(RECORDS PROVIDED)

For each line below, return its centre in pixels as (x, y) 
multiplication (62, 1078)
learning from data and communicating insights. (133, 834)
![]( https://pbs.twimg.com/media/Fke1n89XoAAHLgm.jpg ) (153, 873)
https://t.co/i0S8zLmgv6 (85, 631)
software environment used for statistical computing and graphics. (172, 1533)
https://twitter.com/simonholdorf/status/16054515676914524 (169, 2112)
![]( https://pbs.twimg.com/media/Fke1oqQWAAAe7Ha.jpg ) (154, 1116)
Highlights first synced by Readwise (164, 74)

(End RECORDS PROVIDED)
(RECORDS PROVIDED)

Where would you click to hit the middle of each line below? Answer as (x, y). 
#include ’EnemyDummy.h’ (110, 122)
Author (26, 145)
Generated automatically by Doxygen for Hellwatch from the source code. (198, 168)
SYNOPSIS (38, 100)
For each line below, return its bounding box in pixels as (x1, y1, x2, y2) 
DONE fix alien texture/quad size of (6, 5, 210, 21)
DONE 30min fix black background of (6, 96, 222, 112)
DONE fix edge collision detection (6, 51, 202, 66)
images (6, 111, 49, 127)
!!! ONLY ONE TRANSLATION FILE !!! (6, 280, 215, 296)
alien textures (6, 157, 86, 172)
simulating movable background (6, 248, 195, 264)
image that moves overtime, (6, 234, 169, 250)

(End RECORDS PROVIDED)

Within the material above, extract exactly the lines that start at the line containing "Generated automatically by" and stop after the line containing "image that moves overtime, (6, 234, 169, 250)", and only those.

ANSWER SPACE
Generated automatically by Doxygen for Hellwatch from the source code. (198, 168)
SYNOPSIS (38, 100)
For each line below, return its bounding box in pixels as (x1, y1, x2, y2) 
DONE fix alien texture/quad size of (6, 5, 210, 21)
DONE 30min fix black background of (6, 96, 222, 112)
DONE fix edge collision detection (6, 51, 202, 66)
images (6, 111, 49, 127)
!!! ONLY ONE TRANSLATION FILE !!! (6, 280, 215, 296)
alien textures (6, 157, 86, 172)
simulating movable background (6, 248, 195, 264)
image that moves overtime, (6, 234, 169, 250)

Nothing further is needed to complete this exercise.